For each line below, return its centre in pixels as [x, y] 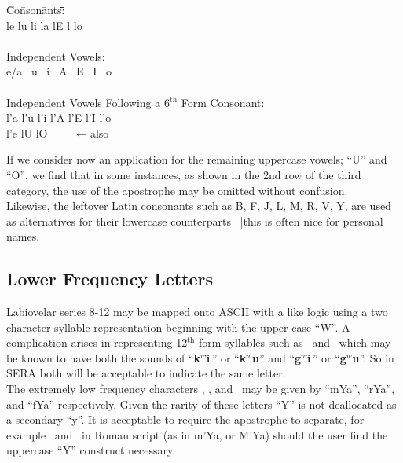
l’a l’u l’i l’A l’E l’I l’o [59, 118]
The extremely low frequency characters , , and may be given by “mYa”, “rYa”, [201, 389]
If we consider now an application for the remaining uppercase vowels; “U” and [197, 159]
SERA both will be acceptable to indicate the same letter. [146, 373]
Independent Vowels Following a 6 [88, 102]
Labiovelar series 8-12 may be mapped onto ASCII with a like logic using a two [197, 312]
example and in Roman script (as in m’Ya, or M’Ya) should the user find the [197, 434]
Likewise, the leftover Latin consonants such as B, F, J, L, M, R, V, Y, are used [199, 206]
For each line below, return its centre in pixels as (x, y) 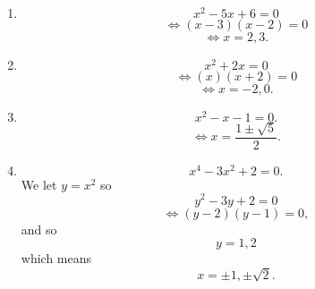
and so (39, 229)
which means (56, 258)
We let (39, 184)
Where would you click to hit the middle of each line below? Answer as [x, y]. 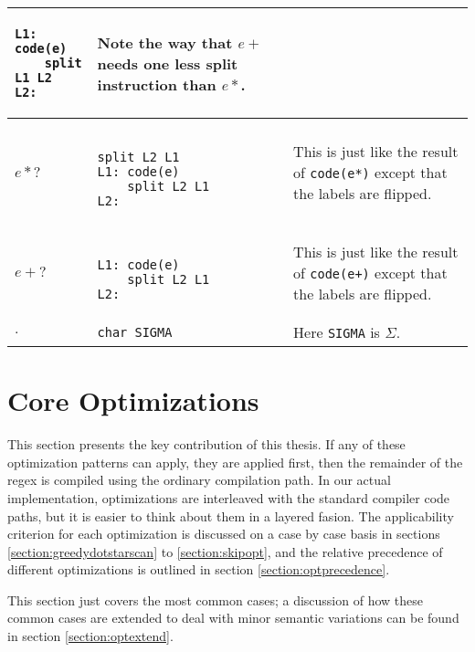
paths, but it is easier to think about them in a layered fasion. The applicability [231, 515]
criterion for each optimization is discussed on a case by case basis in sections [224, 534]
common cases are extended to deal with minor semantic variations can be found [233, 618]
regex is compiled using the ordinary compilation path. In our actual [199, 480]
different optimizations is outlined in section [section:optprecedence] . [199, 569]
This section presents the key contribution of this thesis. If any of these [206, 444]
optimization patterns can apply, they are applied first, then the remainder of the [235, 462]
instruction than [157, 84]
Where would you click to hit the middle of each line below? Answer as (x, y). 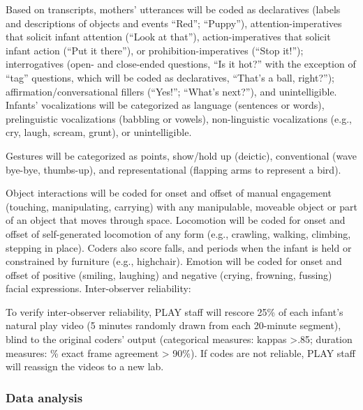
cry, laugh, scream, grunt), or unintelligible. (99, 132)
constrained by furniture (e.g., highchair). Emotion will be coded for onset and (174, 261)
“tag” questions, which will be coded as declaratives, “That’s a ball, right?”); (170, 77)
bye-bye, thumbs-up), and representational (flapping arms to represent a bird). (173, 169)
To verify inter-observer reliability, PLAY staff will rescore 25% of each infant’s (175, 311)
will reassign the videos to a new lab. (85, 366)
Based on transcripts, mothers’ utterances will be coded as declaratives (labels (173, 9)
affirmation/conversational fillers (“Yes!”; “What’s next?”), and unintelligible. (171, 91)
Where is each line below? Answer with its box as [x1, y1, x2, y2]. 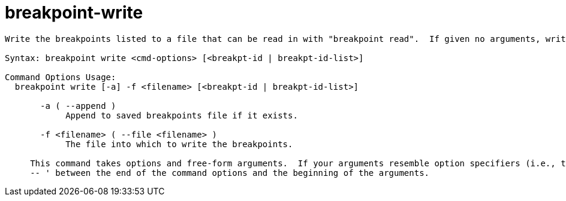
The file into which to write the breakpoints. [65, 139, 293, 149]
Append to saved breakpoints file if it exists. [65, 110, 298, 120]
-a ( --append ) [40, 100, 116, 111]
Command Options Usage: [5, 72, 116, 82]
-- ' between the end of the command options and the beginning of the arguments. [30, 167, 430, 178]
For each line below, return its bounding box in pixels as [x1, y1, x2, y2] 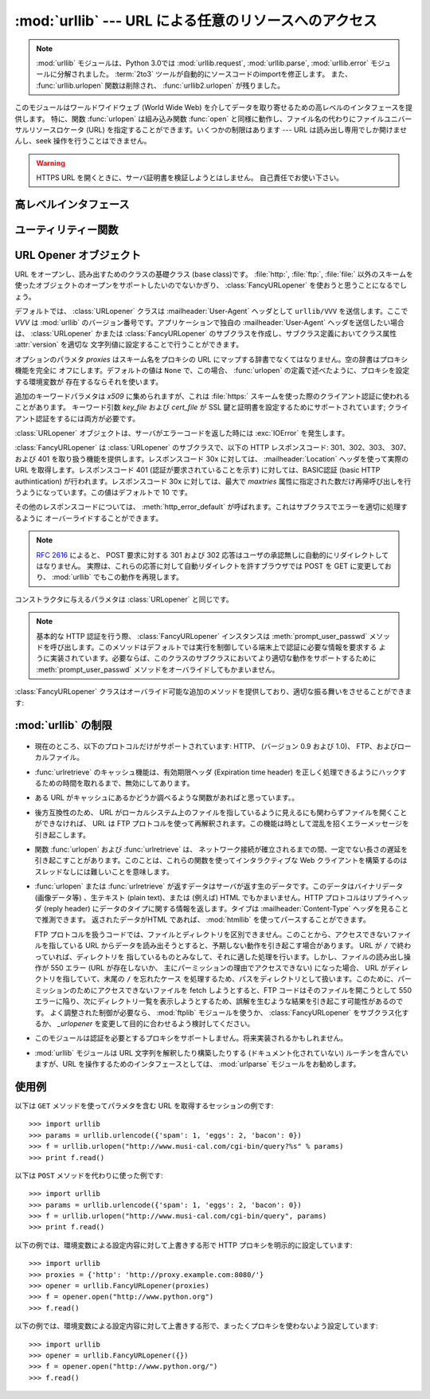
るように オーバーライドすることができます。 [14, 513, 163, 523]
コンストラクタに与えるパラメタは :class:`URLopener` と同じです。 [14, 594, 234, 604]
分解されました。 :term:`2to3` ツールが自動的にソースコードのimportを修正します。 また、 [57, 69, 352, 79]
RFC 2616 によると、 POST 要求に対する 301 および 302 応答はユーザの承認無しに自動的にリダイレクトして [36, 550, 389, 559]
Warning [36, 158, 65, 167]
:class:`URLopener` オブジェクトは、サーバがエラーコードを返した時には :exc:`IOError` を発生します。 [14, 429, 350, 438]
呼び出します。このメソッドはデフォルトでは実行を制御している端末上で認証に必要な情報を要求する [49, 642, 377, 652]
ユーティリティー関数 [14, 223, 119, 237]
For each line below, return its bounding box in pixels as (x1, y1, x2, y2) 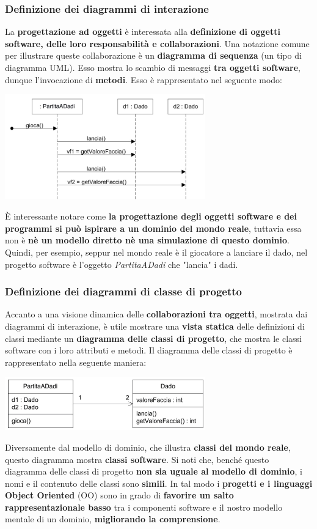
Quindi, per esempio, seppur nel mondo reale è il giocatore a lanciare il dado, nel (5, 246, 308, 259)
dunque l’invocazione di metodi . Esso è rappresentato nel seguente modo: (5, 73, 283, 86)
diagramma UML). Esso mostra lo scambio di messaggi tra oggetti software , (5, 61, 301, 73)
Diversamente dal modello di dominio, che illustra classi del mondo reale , (5, 440, 291, 453)
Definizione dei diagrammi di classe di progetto (5, 284, 242, 299)
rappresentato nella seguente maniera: (5, 355, 147, 368)
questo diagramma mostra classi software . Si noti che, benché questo (5, 453, 269, 465)
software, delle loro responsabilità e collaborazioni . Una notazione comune (5, 37, 310, 50)
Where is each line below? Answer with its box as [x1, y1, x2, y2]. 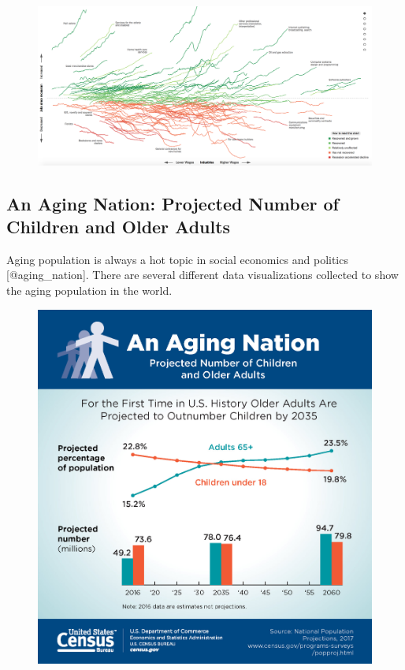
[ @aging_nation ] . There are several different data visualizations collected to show [6, 266, 399, 283]
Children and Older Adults [6, 214, 231, 239]
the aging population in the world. [6, 282, 173, 299]
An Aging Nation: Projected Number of [6, 191, 339, 215]
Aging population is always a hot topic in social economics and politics [6, 251, 348, 267]
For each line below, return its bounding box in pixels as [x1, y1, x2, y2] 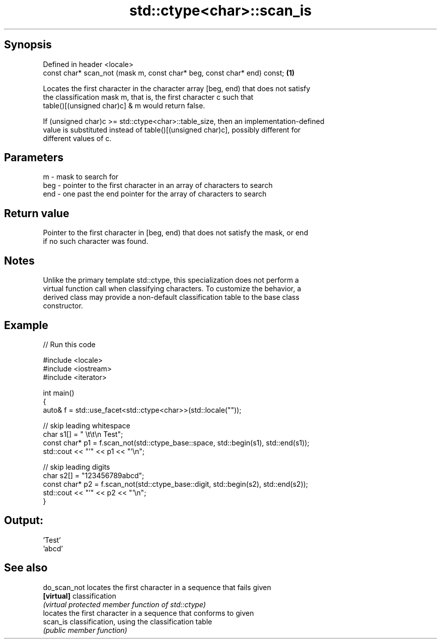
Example [4, 318, 48, 332]
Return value [4, 207, 69, 220]
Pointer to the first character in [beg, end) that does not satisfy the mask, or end [43, 228, 308, 237]
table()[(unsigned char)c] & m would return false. [43, 101, 205, 110]
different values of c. [43, 134, 112, 143]
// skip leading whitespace [43, 421, 130, 430]
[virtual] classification [43, 591, 116, 600]
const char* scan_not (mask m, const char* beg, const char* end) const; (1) [43, 68, 295, 77]
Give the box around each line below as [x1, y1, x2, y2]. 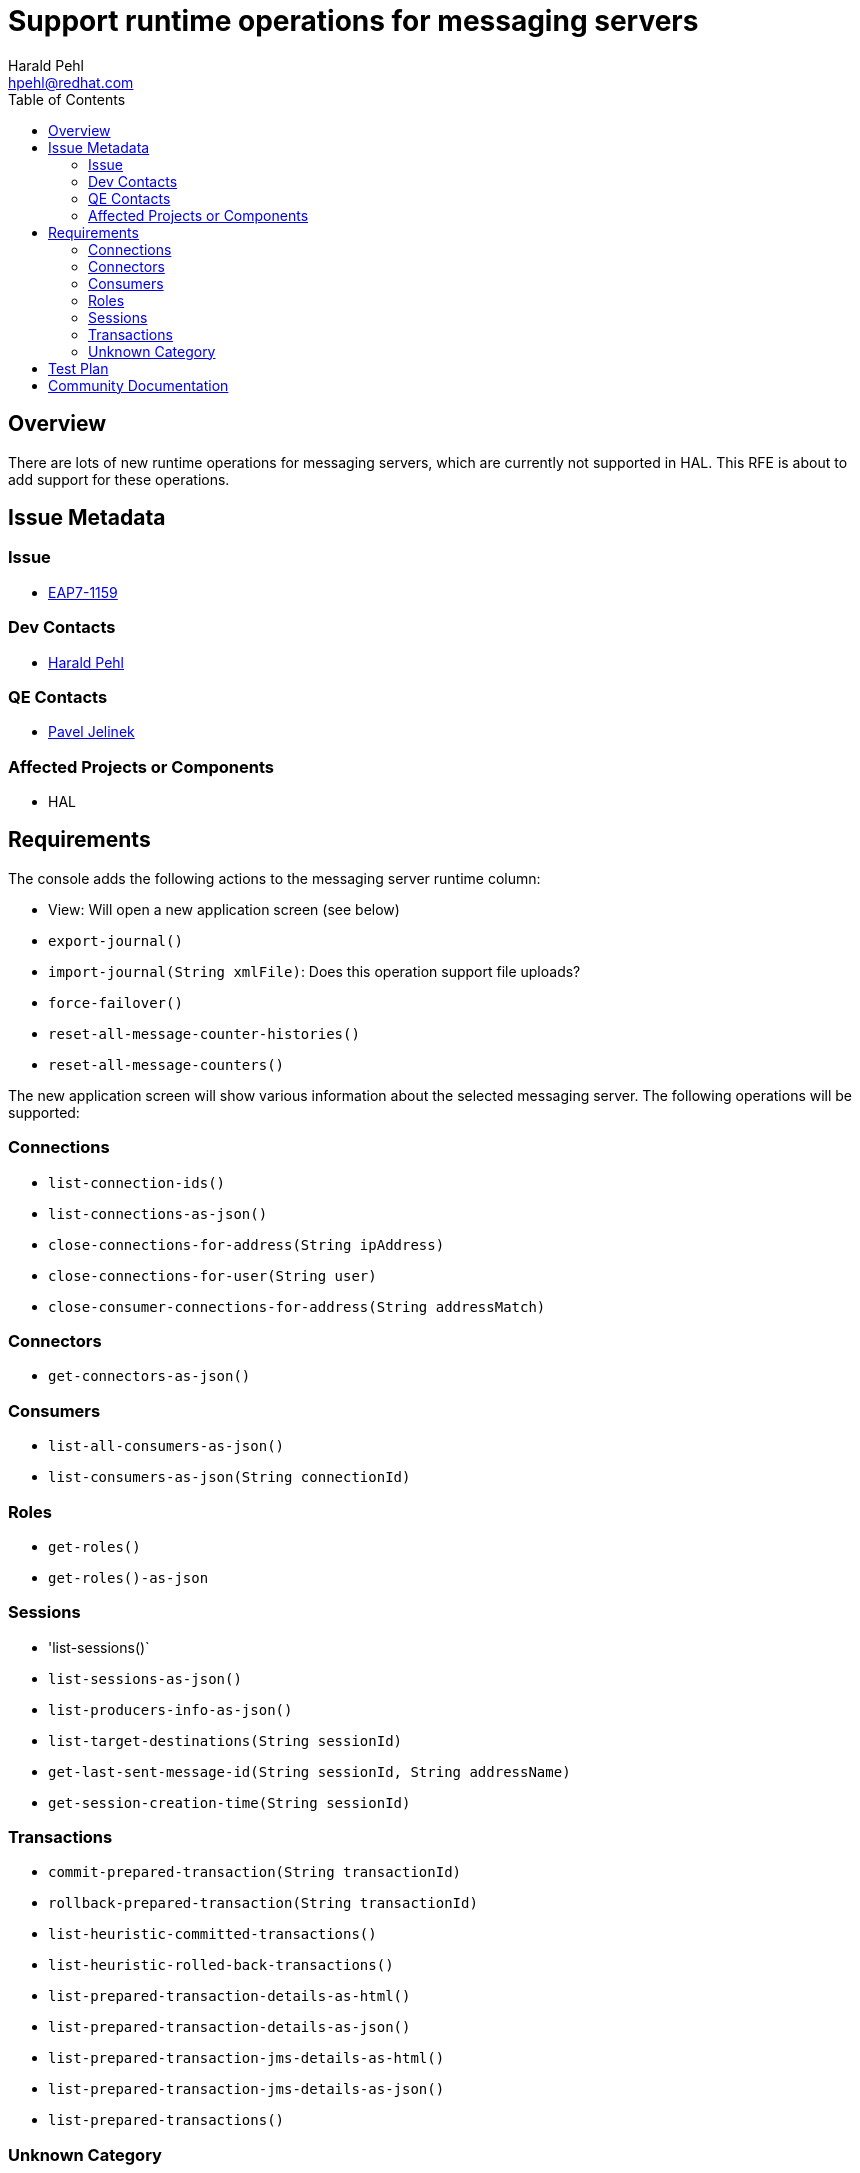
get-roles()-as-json [48, 1569, 209, 1586]
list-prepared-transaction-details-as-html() [48, 1988, 411, 2005]
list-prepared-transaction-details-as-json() [48, 2019, 411, 2036]
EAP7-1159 [48, 583, 118, 601]
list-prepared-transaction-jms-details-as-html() [48, 2050, 445, 2067]
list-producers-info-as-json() [48, 1701, 293, 1718]
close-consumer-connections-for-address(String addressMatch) [48, 1298, 546, 1315]
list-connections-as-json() [48, 1205, 268, 1222]
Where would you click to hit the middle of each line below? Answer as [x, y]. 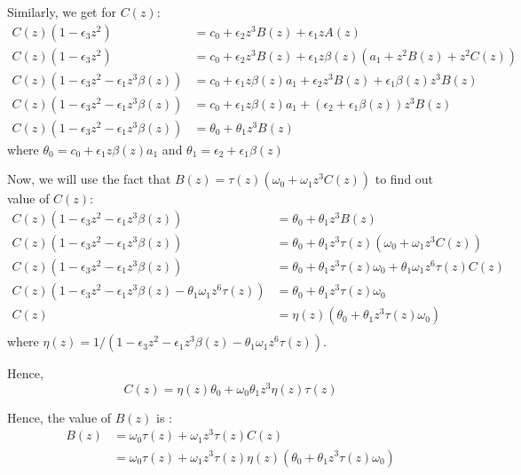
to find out [404, 179]
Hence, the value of [59, 417]
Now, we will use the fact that [89, 179]
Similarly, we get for [62, 12]
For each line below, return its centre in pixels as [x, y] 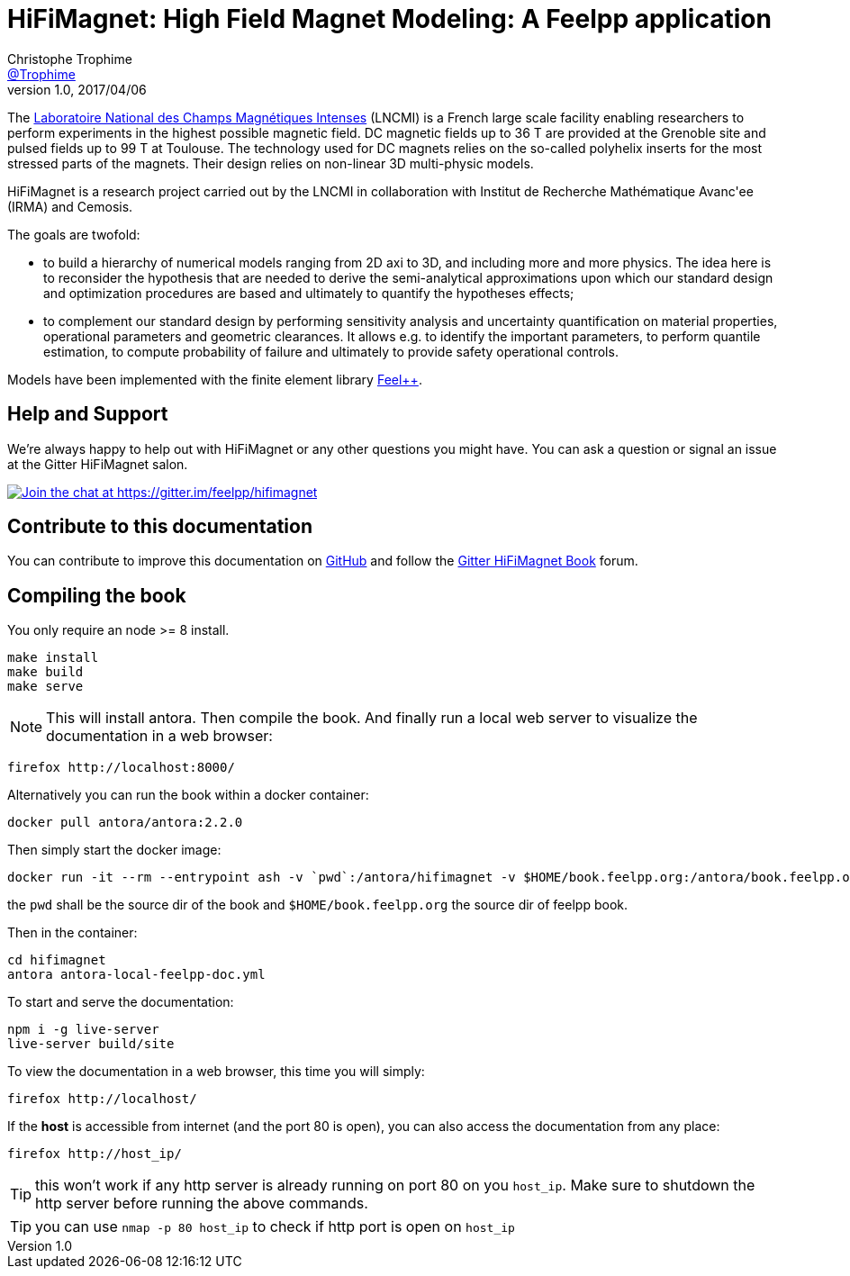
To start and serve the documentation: [121, 1002]
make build [45, 672]
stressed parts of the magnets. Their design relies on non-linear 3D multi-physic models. [271, 163]
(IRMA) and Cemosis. [70, 206]
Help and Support [88, 414]
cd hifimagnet [57, 960]
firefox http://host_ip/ [95, 1154]
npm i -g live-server [83, 1030]
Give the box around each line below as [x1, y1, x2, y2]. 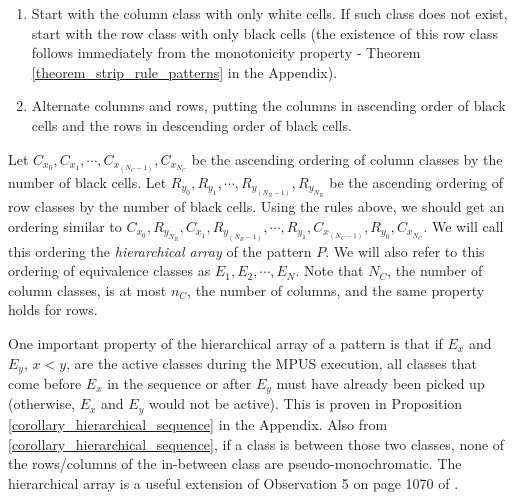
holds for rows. [8, 299, 98, 320]
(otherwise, [8, 393, 76, 414]
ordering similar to [8, 215, 122, 236]
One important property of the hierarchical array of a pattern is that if [8, 332, 443, 353]
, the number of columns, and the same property [187, 279, 485, 300]
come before [8, 373, 82, 393]
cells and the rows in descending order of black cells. [31, 114, 352, 135]
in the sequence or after [107, 373, 252, 393]
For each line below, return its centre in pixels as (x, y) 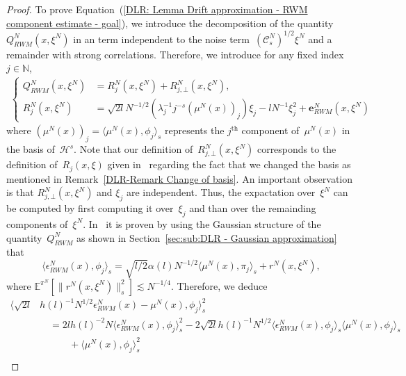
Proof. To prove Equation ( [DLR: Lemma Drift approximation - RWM (157, 9)
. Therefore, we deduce (219, 285)
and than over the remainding (253, 208)
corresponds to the (297, 149)
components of (37, 223)
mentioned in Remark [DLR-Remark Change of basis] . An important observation (180, 178)
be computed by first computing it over (90, 208)
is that (20, 192)
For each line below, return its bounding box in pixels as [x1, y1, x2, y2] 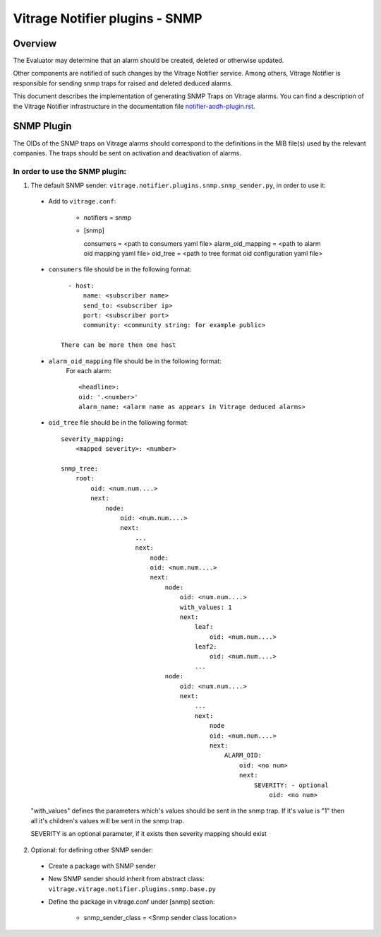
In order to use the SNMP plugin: [13, 166, 127, 176]
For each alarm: [66, 366, 112, 375]
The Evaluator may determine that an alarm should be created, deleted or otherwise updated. [13, 57, 284, 65]
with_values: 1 [179, 603, 232, 611]
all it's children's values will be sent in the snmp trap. [30, 816, 185, 825]
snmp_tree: [61, 465, 99, 473]
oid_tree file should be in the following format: [48, 418, 188, 427]
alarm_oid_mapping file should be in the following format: [48, 357, 222, 365]
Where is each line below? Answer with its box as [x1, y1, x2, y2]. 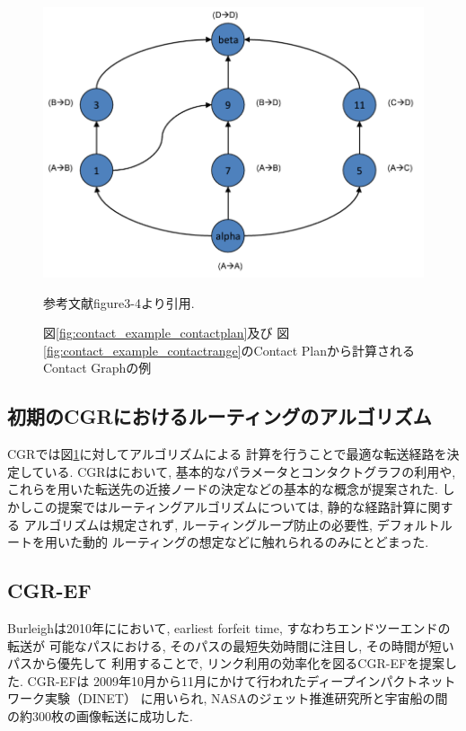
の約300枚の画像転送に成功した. [7, 706, 193, 725]
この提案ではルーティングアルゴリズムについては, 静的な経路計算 [31, 497, 416, 515]
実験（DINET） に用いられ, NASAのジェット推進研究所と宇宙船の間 [44, 689, 448, 708]
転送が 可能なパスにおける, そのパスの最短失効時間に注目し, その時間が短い [7, 636, 454, 655]
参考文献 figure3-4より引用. [43, 293, 195, 312]
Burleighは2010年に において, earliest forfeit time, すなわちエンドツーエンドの [7, 618, 451, 637]
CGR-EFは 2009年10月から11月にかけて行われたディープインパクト [27, 671, 418, 690]
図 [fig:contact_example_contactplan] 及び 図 [43, 323, 290, 342]

###

In the material above, transcribe exactly the lines beginning at the one with "Proof. To prove" and ending at the one with "mentioned in Remark", both included.

# Answer:
Proof. To prove Equation ( [DLR: Lemma Drift approximation - RWM (157, 9)
. Therefore, we deduce (219, 285)
and than over the remainding (253, 208)
corresponds to the (297, 149)
components of (37, 223)
mentioned in Remark [DLR-Remark Change of basis] . An important observation (180, 178)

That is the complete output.